U.S. slander of the Henry Reeve Brigade and other economic interference is part of a regime-change plan to create unbearable hardship for the Cuban people, in the vain hope they will turn against their government. It has been an acknowledged plan since April 6, 1960, in the Mallory-Rubottom State Department memo. And it is cynically still being used, as demonstrated by U.S. involvement in the anti-Cuban government protests of July 11, 2021.
Even in a global medical crisis, the Trump and Biden administrations continue the anti-Cuba “maximum pressure” campaign to intentionally hurt Cuban families on both sides of the Florida straits.
But more than that: the U.S. financial stranglehold has prevented Cuba from accessing raw materials to produce two of the five vaccine candidates developed by Cuban scientists. Slowing the vaccination of the Cuban people is biological warfare, using the coronavirus as a weapon.

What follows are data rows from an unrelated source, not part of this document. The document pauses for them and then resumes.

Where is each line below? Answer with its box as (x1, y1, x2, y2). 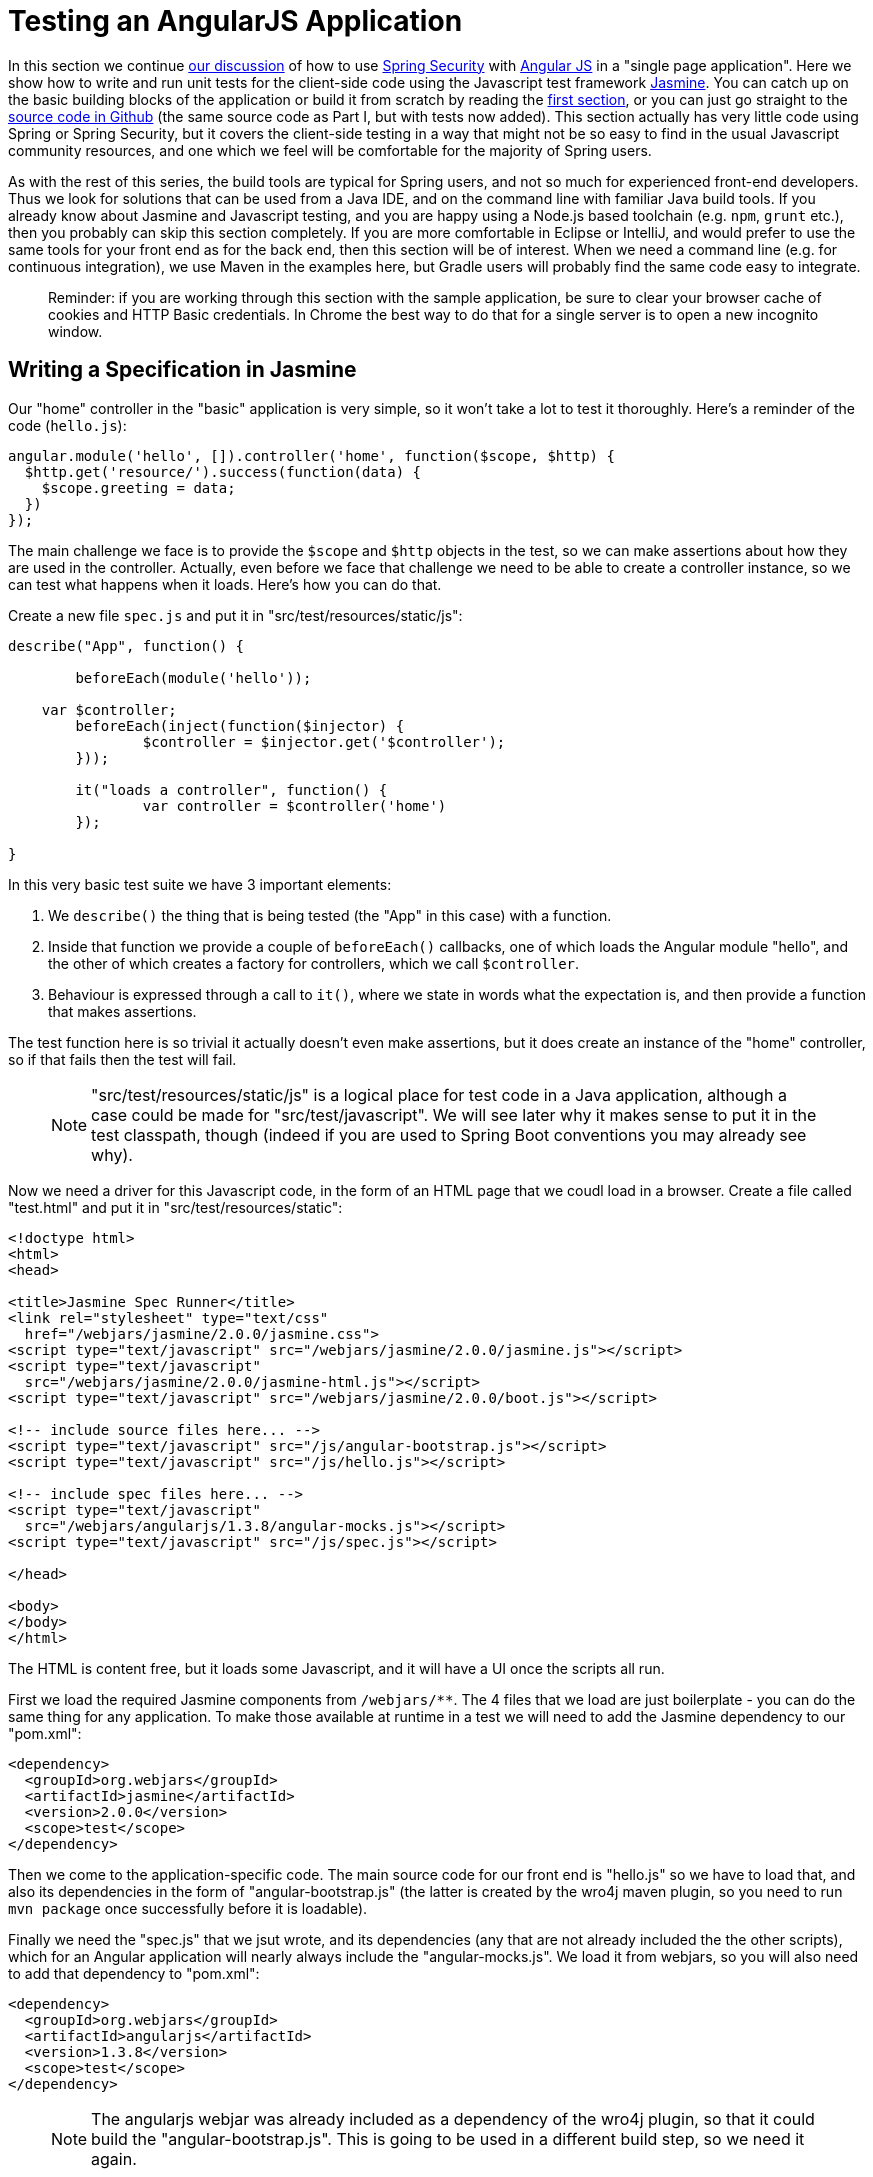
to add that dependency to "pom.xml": (8, 1964, 260, 1982)
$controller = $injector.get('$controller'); (142, 733, 506, 750)
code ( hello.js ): (8, 416, 127, 434)
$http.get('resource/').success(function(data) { (24, 463, 422, 480)
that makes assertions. (48, 1002, 197, 1020)
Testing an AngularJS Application (8, 4, 463, 38)
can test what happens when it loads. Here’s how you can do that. (8, 575, 442, 593)
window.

On June 23 at the United Nations, the world voted for the 29th time for the U.S. to end its economic, financial and commercial blockade on Cuba. As the U.S. angled to use “humanitarian aid” as a knife against Cuba, other countries — including Mexico, Argentina and China — sent personal protective equipment, food and medicine. Supporters around the world united to send solidarity syringes to let Cuba live.
Cuba’s vaccination program is moving forward, now including children as young as 2. Cuba is on target for 100% vaccination by the end of this year. Infection and death rates are declining.
Hope for the Global South
Cuba’s vaccines hold hope for the Global South, particularly Africa. According to Our World in Data, only 2.4% of people in low-income countries have been vaccinated.
In March, Cuba and Zimbabwe announced construction of a state-of-the-art pharmaceutical production plant in that blockaded southern African country.
Reuters reported Oct. 7 that Moderna has announced plans to build a plant in Africa. However, “Nkengasong, director of the Africa Centres for Disease Control and Prevention, said he had not seen the Moderna statement and the company had not consulted with him.
“At a news conference, he welcomed any efforts to address the continent’s medium-to-long term needs, but said Moderna’s plans would not solve its problems securing COVID-19 vaccine doses now.”
The World Health Organization continued its criticism of vaccine hoarding by the imperialist countries, reported CNBC Sept. 7: “‘This is not just unfair, it’s not just immoral, it’s prolonging the pandemic,’ said Maria Van Kerkhove, the WHO’s technical lead on COVID. ‘And it is resulting in people dying.’”
Kerkhove’s words echo the summary of the June 18-21 Summit for Vaccine Internationalism. Summit coordinator Varsha Gandikota-Nellutla said:
“A new international health order is in formation. It is desperately needed to overcome the vaccine apartheid which threatens our very survival, calls the South’s sovereignty into question and risks further murderous mutations of this virus.”
At that summit, “Cuba committed to not only open collaboration but affordable prices, with Dr. Regla Pardo, Cuba’s vice minister for health, telling the summit: ‘Cuban vaccines will be affordable and will benefit those most in need.’”
This raises an interesting question. Is the blockade of Cuba also an international weapon to expand Big Pharma profits from COVID-19 vaccines?
It’s happened before. In 2001, BBC reported that Cuba announced it would make generic forms of patented HIV/AIDS drugs, but the move was being challenged before the World Trade Organization by “some developed countries and large pharmaceutical companies.”
It is in the interest of the world’s people to #unblockCuba, so #USAstopLying!